Excerpt from 📖 Thinking in Systems
You don't have to put forth your mental model with diagrams and equations, although doing so is good practice. You can do it with words or lists or pictures or arrows showing what you think is connected to what.
The more you do that, in any form, the clearer your thinking will become, the faster you will admit your uncertainties and correct your mistakes, and the more flexible you will learn to be.
Mental flexibility – the willingness to redraw boundries, to notice that system has shifted into a new mode, to see how to redesign structure – is a necessity when you live in a world of flexible systems.
From a product management perspective, almost everything can be framed as part of a system. Your team is a system. Your product is a system. Your organization is a system. If you want to improve these systems, you’ll need to understand the points of leverage.
For example, think about your team – a group of individuals working together to achieve a common goal. One of the leverage points is information flows. Are you withholding context from your engineering team that could help them better understand what they’re supposed to be building? Fix that, and watch how a simple action can create massive gains.
Think about your product – a group of technical capabilities designed and exposed to a human to help them do something better. What is the goal of your product? Could you reposition your value proposition and target a new segment of users? Simply changing the goal of your product bring exponential impact without much need to actually touch the underlying technologies.

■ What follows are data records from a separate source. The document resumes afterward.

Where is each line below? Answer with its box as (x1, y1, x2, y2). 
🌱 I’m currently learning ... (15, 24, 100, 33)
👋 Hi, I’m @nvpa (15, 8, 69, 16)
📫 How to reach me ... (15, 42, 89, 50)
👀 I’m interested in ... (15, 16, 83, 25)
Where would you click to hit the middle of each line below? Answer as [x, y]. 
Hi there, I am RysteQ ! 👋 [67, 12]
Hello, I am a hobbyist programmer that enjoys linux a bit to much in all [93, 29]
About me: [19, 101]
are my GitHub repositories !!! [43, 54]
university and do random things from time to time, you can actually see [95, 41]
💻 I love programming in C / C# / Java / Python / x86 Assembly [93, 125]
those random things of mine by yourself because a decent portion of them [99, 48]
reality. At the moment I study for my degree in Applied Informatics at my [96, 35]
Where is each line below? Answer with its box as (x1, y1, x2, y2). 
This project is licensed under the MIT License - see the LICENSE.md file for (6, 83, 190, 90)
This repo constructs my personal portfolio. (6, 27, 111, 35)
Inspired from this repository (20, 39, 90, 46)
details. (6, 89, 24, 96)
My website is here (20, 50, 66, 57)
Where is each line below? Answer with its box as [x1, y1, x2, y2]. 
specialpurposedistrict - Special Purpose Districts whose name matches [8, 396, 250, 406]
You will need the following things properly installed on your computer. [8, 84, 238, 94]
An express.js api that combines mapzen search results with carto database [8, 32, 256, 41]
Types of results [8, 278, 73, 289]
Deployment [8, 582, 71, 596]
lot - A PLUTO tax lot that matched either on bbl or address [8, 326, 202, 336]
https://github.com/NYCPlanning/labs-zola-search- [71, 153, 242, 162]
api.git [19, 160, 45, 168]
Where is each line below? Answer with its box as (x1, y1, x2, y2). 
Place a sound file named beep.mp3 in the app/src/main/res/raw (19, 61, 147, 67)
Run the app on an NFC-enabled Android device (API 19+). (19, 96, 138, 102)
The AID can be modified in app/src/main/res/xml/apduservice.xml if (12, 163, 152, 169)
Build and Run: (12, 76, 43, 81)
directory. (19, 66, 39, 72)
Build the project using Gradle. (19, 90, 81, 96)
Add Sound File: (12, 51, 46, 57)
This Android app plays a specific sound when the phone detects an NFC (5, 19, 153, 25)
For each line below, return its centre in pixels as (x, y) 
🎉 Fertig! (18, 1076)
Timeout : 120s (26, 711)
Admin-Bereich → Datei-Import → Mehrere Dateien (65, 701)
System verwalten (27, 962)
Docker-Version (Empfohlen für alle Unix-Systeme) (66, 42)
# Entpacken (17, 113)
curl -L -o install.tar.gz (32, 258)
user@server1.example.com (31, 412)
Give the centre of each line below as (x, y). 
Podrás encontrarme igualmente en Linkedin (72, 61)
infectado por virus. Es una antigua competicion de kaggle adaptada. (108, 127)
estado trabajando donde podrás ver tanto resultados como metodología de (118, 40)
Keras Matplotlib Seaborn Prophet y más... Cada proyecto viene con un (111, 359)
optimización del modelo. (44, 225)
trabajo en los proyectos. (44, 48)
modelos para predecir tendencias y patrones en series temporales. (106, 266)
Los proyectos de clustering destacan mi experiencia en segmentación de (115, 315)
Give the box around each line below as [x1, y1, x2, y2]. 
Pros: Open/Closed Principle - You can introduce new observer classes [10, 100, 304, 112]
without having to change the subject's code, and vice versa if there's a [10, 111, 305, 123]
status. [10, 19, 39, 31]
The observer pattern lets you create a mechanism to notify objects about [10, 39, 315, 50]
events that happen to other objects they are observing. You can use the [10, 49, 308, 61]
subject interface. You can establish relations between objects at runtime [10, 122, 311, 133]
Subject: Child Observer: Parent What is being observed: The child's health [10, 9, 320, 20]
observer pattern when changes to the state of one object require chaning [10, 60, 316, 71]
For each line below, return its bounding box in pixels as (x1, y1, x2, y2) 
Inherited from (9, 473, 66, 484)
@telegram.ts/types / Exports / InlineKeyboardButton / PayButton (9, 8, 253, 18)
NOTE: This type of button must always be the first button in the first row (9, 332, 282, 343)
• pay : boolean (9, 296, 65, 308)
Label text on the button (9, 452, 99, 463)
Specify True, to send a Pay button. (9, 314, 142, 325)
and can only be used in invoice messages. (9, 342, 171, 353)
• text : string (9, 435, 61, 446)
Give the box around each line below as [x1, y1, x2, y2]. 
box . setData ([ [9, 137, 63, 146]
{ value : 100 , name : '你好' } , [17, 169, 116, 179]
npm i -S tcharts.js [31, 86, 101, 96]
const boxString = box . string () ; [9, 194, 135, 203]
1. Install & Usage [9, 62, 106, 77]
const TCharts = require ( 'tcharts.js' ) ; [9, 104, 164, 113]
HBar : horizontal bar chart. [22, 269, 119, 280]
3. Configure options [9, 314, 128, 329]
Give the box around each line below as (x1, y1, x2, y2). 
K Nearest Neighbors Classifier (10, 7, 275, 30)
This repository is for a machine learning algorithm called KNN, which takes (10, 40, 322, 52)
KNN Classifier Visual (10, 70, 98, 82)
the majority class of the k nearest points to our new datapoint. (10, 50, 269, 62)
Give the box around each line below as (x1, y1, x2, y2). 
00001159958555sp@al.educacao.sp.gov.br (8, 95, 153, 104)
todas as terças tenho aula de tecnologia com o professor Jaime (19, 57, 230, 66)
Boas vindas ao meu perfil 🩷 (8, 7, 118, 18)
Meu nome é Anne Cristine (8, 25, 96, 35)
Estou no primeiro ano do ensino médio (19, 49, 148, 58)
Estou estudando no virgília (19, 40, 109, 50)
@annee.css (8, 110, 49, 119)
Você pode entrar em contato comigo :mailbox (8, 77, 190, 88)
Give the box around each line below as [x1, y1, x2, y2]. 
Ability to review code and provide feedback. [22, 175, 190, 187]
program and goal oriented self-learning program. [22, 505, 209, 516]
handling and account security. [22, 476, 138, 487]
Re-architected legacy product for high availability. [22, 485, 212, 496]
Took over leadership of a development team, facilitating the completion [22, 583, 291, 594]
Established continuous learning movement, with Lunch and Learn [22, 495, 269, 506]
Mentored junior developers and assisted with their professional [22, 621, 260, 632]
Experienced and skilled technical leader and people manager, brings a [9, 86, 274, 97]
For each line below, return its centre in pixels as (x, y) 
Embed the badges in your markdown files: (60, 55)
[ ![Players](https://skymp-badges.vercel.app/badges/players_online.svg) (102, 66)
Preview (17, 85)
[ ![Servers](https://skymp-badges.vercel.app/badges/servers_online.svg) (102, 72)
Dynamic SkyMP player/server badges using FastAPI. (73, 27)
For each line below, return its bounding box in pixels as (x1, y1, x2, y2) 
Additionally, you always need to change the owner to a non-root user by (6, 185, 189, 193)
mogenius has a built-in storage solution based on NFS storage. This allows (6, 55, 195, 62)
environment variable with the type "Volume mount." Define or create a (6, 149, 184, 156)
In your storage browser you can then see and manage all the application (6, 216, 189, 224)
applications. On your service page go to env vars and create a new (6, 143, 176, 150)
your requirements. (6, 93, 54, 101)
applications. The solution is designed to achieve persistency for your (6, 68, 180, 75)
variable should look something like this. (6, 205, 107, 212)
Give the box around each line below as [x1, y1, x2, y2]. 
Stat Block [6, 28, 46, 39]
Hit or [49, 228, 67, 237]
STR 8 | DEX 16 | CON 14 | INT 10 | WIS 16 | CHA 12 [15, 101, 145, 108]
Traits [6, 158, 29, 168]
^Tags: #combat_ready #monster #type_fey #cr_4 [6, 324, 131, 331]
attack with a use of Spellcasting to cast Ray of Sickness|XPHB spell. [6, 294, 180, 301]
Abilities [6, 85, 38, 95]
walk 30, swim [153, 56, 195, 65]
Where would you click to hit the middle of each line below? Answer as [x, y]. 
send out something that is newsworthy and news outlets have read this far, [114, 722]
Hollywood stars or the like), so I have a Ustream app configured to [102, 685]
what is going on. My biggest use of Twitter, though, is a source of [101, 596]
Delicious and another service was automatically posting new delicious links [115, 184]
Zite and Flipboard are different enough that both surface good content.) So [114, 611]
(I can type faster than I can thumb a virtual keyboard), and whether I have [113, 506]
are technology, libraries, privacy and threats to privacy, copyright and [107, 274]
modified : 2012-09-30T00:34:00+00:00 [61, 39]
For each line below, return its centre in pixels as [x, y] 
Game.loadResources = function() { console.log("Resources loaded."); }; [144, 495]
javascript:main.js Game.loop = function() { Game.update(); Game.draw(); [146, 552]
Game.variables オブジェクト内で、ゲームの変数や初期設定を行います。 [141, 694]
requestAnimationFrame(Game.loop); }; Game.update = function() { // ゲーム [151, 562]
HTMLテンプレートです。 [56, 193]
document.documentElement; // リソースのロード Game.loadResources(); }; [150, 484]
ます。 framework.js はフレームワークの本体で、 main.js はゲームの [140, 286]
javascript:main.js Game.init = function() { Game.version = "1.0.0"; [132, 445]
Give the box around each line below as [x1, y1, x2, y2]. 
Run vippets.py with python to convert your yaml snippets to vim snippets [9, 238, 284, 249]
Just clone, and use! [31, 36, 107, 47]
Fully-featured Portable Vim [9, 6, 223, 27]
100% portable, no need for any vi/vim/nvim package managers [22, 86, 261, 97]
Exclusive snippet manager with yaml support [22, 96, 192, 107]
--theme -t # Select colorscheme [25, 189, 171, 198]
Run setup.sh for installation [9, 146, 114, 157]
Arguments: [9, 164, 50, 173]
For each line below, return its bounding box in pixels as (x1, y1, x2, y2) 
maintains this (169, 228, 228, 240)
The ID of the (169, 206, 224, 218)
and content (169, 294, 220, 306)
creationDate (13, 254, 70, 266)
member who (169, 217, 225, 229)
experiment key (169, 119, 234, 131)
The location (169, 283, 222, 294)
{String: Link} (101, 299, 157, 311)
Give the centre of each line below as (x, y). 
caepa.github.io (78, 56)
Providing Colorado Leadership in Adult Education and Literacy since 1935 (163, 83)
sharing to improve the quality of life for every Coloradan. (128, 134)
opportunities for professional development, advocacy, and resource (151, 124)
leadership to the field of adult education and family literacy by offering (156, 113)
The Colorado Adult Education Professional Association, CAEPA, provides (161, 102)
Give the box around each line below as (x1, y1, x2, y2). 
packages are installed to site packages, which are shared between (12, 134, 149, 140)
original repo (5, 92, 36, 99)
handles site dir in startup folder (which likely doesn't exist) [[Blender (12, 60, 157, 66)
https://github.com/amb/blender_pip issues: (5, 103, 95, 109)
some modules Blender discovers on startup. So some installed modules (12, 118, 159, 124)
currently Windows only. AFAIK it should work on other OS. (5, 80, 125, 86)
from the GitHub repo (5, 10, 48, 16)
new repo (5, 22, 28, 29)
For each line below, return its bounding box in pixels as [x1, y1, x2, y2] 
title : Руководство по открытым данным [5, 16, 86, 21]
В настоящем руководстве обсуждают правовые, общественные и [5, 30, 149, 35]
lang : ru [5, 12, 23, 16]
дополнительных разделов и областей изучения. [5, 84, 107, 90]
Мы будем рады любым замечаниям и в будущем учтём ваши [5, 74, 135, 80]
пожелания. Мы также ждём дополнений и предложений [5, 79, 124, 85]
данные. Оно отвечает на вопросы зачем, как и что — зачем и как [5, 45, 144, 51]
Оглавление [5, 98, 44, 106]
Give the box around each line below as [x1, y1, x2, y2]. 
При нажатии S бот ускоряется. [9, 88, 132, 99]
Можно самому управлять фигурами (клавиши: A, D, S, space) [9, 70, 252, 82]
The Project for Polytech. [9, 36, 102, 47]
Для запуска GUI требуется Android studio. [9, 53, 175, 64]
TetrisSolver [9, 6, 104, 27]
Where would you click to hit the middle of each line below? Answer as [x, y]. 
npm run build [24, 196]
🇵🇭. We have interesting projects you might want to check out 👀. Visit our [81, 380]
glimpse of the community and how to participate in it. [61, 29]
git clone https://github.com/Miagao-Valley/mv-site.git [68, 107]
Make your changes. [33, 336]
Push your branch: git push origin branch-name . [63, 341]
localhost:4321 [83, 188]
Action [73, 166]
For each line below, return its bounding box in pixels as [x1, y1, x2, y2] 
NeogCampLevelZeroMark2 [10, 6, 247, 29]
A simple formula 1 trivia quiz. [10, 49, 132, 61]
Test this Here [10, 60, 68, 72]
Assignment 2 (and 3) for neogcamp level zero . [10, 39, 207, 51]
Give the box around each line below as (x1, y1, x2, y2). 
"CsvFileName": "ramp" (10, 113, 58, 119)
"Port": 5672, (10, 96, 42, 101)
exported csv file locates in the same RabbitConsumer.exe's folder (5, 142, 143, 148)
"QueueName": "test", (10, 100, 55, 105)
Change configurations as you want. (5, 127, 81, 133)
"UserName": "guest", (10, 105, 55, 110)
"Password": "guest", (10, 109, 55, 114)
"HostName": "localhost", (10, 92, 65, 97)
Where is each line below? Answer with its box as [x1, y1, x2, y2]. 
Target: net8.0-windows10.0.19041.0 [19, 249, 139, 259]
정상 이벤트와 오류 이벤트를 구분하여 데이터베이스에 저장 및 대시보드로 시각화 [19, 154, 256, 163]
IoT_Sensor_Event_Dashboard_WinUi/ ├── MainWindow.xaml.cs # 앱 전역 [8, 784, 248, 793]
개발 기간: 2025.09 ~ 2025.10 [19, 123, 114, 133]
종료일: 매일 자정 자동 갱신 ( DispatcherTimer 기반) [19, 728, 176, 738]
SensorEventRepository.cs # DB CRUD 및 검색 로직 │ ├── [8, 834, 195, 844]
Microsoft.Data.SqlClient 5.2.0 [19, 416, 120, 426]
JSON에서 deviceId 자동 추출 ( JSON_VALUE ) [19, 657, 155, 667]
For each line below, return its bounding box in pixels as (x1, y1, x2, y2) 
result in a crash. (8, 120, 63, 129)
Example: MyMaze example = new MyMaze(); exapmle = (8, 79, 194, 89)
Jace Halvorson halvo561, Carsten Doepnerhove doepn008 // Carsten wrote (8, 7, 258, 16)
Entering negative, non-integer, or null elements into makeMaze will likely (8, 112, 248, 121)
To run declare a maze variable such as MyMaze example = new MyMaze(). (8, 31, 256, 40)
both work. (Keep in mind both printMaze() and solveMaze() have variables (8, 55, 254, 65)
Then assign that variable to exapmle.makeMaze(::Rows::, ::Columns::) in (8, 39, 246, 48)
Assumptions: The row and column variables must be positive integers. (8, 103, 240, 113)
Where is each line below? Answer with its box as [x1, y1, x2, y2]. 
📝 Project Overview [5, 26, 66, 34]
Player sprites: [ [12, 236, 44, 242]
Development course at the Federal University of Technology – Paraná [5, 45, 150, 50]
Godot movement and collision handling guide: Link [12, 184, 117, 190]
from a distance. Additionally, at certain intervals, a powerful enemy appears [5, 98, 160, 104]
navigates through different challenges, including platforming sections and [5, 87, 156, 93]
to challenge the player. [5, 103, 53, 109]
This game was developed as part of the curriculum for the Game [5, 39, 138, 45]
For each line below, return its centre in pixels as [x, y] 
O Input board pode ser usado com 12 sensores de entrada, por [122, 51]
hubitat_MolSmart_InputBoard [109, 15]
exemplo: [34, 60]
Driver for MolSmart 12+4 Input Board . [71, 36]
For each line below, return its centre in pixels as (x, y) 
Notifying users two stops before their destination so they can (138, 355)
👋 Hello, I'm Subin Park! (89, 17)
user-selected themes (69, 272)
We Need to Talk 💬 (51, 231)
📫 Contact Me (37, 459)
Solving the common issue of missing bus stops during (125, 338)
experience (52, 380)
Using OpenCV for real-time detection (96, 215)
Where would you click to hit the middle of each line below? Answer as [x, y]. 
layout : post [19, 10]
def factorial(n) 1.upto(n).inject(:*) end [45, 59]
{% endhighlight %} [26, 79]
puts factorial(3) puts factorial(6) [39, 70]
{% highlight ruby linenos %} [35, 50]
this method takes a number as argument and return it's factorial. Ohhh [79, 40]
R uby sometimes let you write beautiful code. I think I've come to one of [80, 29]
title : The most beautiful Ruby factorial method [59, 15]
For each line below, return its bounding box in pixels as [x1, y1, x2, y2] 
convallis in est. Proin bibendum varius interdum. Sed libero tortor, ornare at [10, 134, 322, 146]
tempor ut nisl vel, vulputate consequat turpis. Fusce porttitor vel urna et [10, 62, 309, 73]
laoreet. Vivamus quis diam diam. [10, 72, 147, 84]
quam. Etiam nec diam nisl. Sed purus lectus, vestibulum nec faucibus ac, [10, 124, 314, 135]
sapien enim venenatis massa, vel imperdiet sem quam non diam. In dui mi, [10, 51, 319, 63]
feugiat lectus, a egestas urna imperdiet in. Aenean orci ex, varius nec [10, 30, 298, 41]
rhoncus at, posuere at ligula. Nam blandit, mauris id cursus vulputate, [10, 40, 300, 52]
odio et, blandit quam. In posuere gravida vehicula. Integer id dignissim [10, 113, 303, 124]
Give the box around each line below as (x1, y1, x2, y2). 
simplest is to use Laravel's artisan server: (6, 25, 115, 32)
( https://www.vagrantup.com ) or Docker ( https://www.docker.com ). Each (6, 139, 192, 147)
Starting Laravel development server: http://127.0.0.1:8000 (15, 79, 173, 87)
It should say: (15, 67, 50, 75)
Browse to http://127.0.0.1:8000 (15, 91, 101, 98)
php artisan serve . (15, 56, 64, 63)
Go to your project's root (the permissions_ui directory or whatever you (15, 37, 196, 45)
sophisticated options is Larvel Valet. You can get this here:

You'll make less mistakes if you can learn to recognize dysfunctional decision-making processes. And as humans, we got a lot of those – they're known as cognitive biases.
Product teams are particularly susceptible to these, like confirmation bias (over-indexing on information that supports our belief) and sunk-cost fallacy (continuing to invest in something because of all the work we've already done).
It won't always be possible to clear up all the ambiguity around a certain decision. You'll need to get comfortable making educated assumptions based on data, and learn how to test those assumptions in the lowest cost way that still gives you reasonable certainty over the results.